The response should contain only those lines of the entries below that include the string "with".

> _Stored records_
╔══
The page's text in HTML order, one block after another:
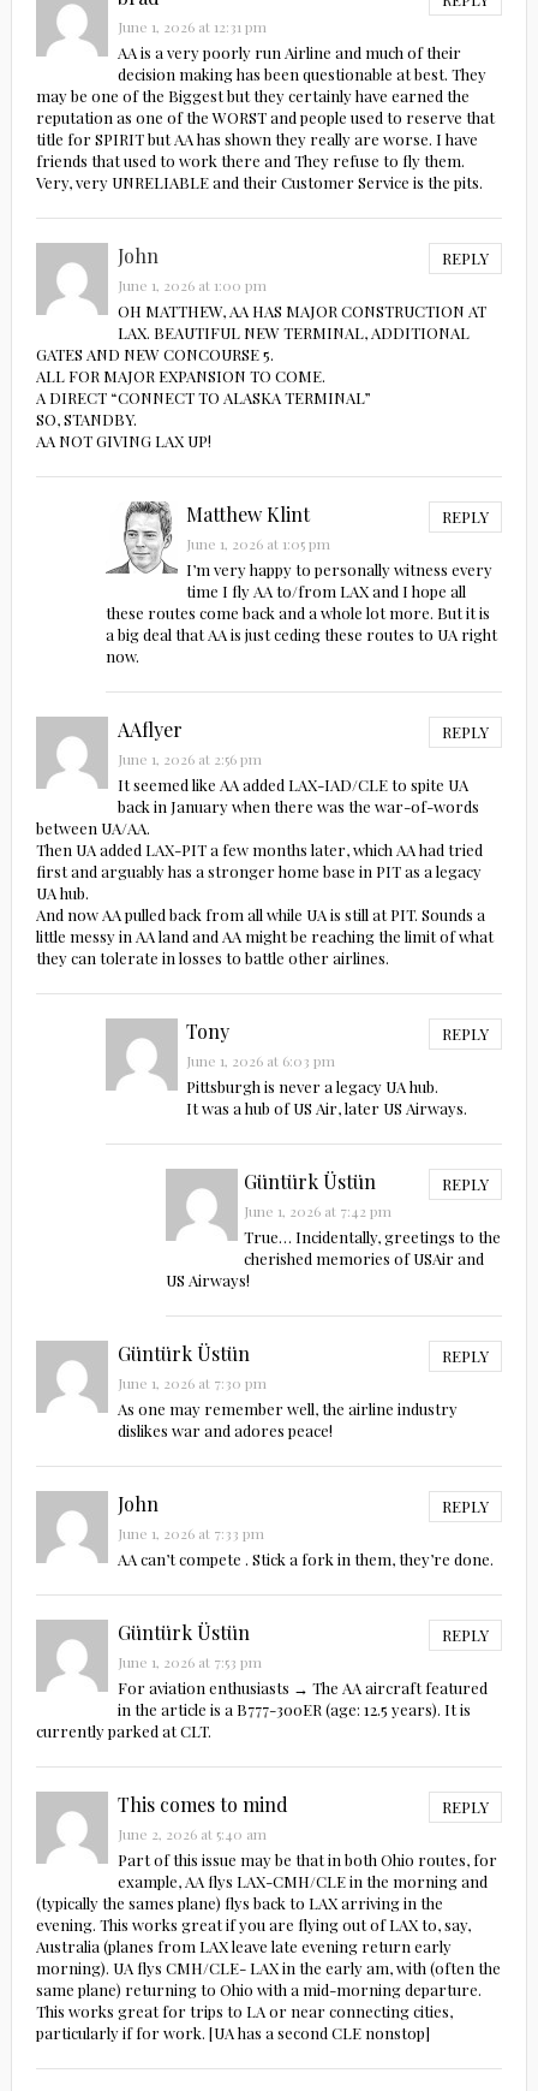
June 1, 2026 at 12:31 pm
AA is a very poorly run Airline and much of their
decision making has been questionable at best. They
may be one of the Biggest but they certainly have earned the
reputation as one of the WORST and people used to reserve that
title for SPIRIT but AA has shown they really are worse. I have
friends that used to work there and They refuse to fly them.
Very, very UNRELIABLE and their Customer Service is the pits.
John REPLY
June 1, 2026 at 1:00 pm
OH MATTHEW, AA HAS MAJOR CONSTRUCTION AT
LAX. BEAUTIFUL NEW TERMINAL, ADDITIONAL
GATES AND NEW CONCOURSE 5.
ALL FOR MAJOR EXPANSION TO COME.
A DIRECT “CONNECT TO ALASKA TERMINAL”
SO, STANDBY.
AA NOT GIVING LAX UP!
Matthew Klint REPLY
June 1, 2026 at 1:05 pm
I’m very happy to personally witness every
time I fly AA to/from LAX and I hope all
these routes come back and a whole lot more. But it is
a big deal that AA is just ceding these routes to UA right
now.
AAflyer REPLY
June 1, 2026 at 2:56 pm
It seemed like AA added LAX-IAD/CLE to spite UA
back in January when there was the war-of-words
between UA/AA.
Then UA added LAX-PIT a few months later, which AA had tried
first and arguably has a stronger home base in PIT as a legacy
UA hub.
And now AA pulled back from all while UA is still at PIT. Sounds a
little messy in AA land and AA might be reaching the limit of what
they can tolerate in losses to battle other airlines.
Tony REPLY
June 1, 2026 at 6:03 pm
Pittsburgh is never a legacy UA hub.
It was a hub of US Air, later US Airways.
Güntürk Üstün REPLY
June 1, 2026 at 7:42 pm
True… Incidentally, greetings to the
cherished memories of USAir and
US Airways!
Güntürk Üstün REPLY
June 1, 2026 at 7:30 pm
As one may remember well, the airline industry
dislikes war and adores peace!
John REPLY
June 1, 2026 at 7:33 pm
AA can’t compete . Stick a fork in them, they’re done.
Güntürk Üstün REPLY
June 1, 2026 at 7:53 pm
For aviation enthusiasts → The AA aircraft featured
in the article is a B777-300ER (age: 12.5 years). It is
currently parked at CLT.
This comes to mind REPLY
June 2, 2026 at 5:40 am
Part of this issue may be that in both Ohio routes, for
example, AA flys LAX-CMH/CLE in the morning and
(typically the sames plane) flys back to LAX arriving in the
evening. This works great if you are flying out of LAX to, say,
Australia (planes from LAX leave late evening return early
morning). UA flys CMH/CLE- LAX in the early am, with (often the
same plane) returning to Ohio with a mid-morning departure.
This works great for trips to LA or near connecting cities,
particularly if for work. [UA has a second CLE nonstop]
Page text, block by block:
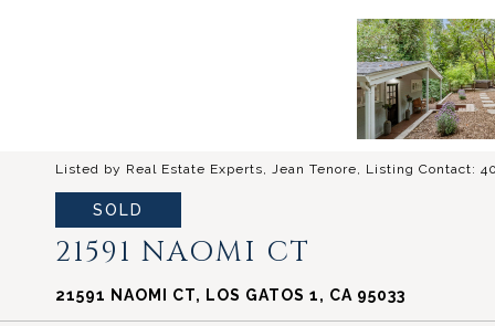
Listed by Real Estate Experts, Jean Tenore, Listing Contact:
SOLD
21591 NAOMI CT
21591 NAOMI CT, LOS GATOS 1, CA 95033
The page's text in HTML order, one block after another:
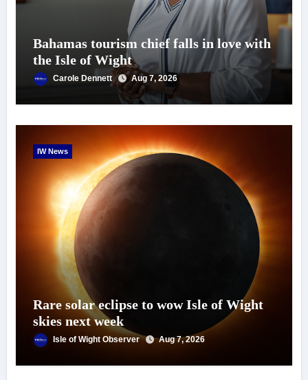
Bahamas tourism chief falls in love with
the Isle of Wight
Carole Dennett Aug 7, 2026
IW News
Rare solar eclipse to wow Isle of Wight
skies next week
Isle of Wight Observer Aug 7, 2026
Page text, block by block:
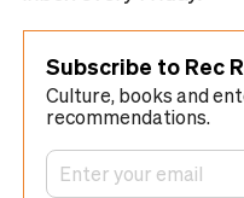
Subscribe to Rec
Culture, books and
recommendations.
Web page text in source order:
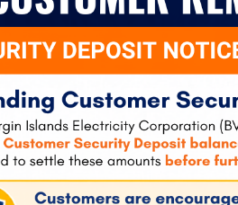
╚══
> _SOLUTION TO THIS TASK_
morning). UA flys CMH/CLE- LAX in the early am, with (often the
same plane) returning to Ohio with a mid-morning departure.
Bahamas tourism chief falls in love with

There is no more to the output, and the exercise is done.